Records excerpted from a collection:
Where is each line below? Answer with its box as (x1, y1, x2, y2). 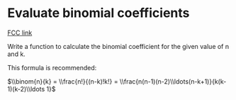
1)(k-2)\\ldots (7, 84, 45, 93)
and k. (7, 50, 26, 58)
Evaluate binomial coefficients (7, 5, 190, 21)
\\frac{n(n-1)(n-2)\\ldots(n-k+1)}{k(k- (119, 77, 227, 86)
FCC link (7, 28, 33, 37)
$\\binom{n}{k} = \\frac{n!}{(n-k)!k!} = (7, 77, 118, 86)
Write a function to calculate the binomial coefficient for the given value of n (7, 42, 230, 50)
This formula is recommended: (7, 63, 97, 72)
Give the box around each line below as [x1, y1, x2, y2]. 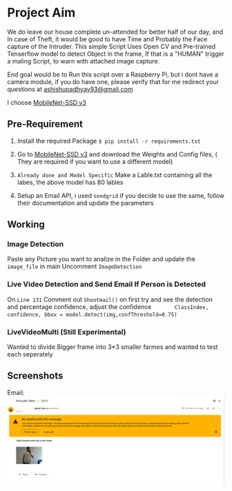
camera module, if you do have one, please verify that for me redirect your [7, 77, 220, 86]
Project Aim [7, 5, 76, 21]
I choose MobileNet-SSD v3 [7, 98, 86, 106]
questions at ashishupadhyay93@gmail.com [7, 85, 133, 93]
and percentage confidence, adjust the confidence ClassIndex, [7, 302, 209, 311]
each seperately [7, 350, 53, 359]
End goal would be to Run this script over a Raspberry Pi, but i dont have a [7, 70, 219, 79]
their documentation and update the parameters [17, 199, 154, 207]
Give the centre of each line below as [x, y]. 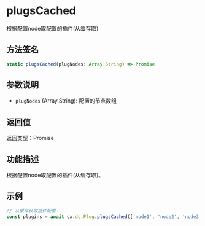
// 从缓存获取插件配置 [31, 211]
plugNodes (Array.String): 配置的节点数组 [66, 101]
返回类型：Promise [30, 138]
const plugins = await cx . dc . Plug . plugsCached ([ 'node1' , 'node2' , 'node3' [104, 216]
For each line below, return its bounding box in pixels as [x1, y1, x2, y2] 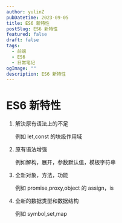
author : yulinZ [6, 8, 45, 15]
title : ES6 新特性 [6, 20, 50, 26]
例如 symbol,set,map [14, 210, 68, 218]
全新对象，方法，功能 [14, 171, 68, 179]
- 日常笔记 [11, 59, 36, 65]
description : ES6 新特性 [6, 71, 66, 77]
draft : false [6, 37, 39, 43]
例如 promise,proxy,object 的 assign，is [14, 184, 114, 191]
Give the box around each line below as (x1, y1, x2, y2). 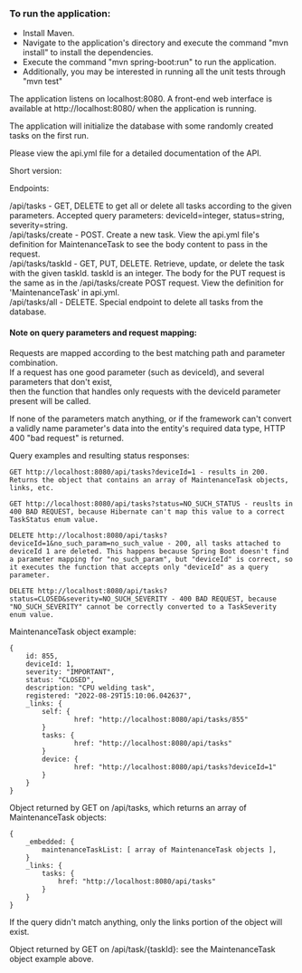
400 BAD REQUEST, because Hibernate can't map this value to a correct (9, 506, 285, 516)
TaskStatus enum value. (9, 515, 99, 524)
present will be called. (9, 395, 91, 406)
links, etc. (9, 483, 54, 492)
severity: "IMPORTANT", (25, 667, 116, 677)
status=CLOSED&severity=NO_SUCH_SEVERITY (9, 594, 168, 603)
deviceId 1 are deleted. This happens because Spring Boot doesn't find (9, 546, 289, 555)
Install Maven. (22, 28, 75, 39)
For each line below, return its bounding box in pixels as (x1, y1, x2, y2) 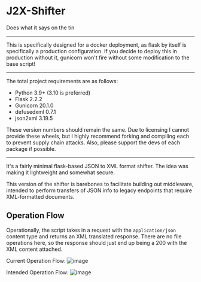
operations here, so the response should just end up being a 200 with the (6, 239, 187, 246)
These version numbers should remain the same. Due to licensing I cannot (6, 126, 190, 133)
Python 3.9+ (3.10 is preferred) (14, 89, 91, 96)
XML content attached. (6, 245, 63, 253)
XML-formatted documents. (6, 193, 75, 200)
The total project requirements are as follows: (6, 77, 118, 84)
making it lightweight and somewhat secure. (6, 169, 115, 176)
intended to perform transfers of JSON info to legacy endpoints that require (6, 187, 193, 194)
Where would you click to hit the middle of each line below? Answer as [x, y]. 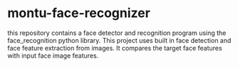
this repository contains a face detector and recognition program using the [117, 33]
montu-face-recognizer [79, 13]
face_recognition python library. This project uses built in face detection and [119, 40]
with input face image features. [53, 56]
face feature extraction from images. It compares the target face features [115, 48]
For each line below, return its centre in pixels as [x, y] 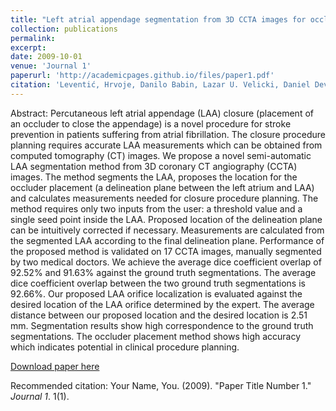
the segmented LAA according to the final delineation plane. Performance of [167, 240]
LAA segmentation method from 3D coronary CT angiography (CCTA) [154, 166]
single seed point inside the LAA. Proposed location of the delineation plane [166, 219]
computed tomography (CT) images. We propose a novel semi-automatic [161, 155]
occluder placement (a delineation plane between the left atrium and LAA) [162, 187]
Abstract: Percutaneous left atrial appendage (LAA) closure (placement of [162, 113]
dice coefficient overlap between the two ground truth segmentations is [158, 283]
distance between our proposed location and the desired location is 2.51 [159, 315]
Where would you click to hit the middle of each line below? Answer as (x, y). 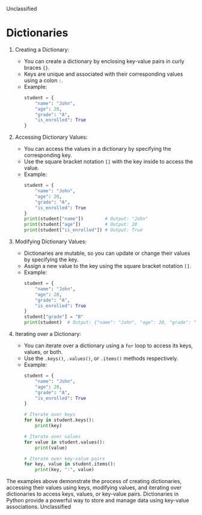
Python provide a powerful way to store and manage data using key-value (98, 501)
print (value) (51, 448)
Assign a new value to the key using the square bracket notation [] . (107, 266)
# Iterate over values (52, 436)
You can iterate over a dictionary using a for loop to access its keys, (109, 346)
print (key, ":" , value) (65, 470)
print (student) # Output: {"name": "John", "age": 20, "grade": (107, 323)
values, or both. (43, 352)
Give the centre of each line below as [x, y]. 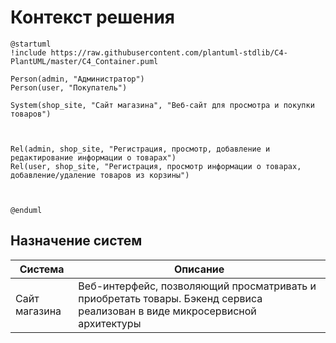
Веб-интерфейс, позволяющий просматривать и [197, 286]
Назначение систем [76, 241]
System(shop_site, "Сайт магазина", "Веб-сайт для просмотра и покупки [162, 105]
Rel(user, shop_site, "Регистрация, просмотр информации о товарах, [156, 166]
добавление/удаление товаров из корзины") [100, 175]
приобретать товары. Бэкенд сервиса [170, 298]
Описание [199, 269]
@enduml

EXERCISE OBJECTIVE: From the records above, transcribe only the stretch from the line with "face feature extraction" through the line with "print (value) (51, 448)", keeping both ends. Omit pictures.

EXERCISE ANSWER:
face feature extraction from images. It compares the target face features [115, 48]
For each line below, return its centre in pixels as [x, y] 
the segmented LAA according to the final delineation plane. Performance of [167, 240]
LAA segmentation method from 3D coronary CT angiography (CCTA) [154, 166]
single seed point inside the LAA. Proposed location of the delineation plane [166, 219]
computed tomography (CT) images. We propose a novel semi-automatic [161, 155]
occluder placement (a delineation plane between the left atrium and LAA) [162, 187]
Abstract: Percutaneous left atrial appendage (LAA) closure (placement of [162, 113]
dice coefficient overlap between the two ground truth segmentations is [158, 283]
distance between our proposed location and the desired location is 2.51 [159, 315]
Where would you click to hit the middle of each line below? Answer as (x, y). 
Python provide a powerful way to store and manage data using key-value (98, 501)
print (value) (51, 448)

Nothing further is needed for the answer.